[Start of section]

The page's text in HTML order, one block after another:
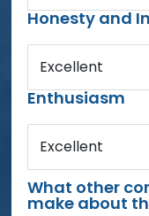
Honesty and
Excellent
Enthusiasm
Excellent
What other
make about

[End of section]

INSTRUCTIONS FOR THE TASK: Copy the entries above faithfully and omit every image.

TASK RESULT:
The page's text in HTML order, one block after another:
Honesty and
Excellent
Enthusiasm
Excellent
What other
make about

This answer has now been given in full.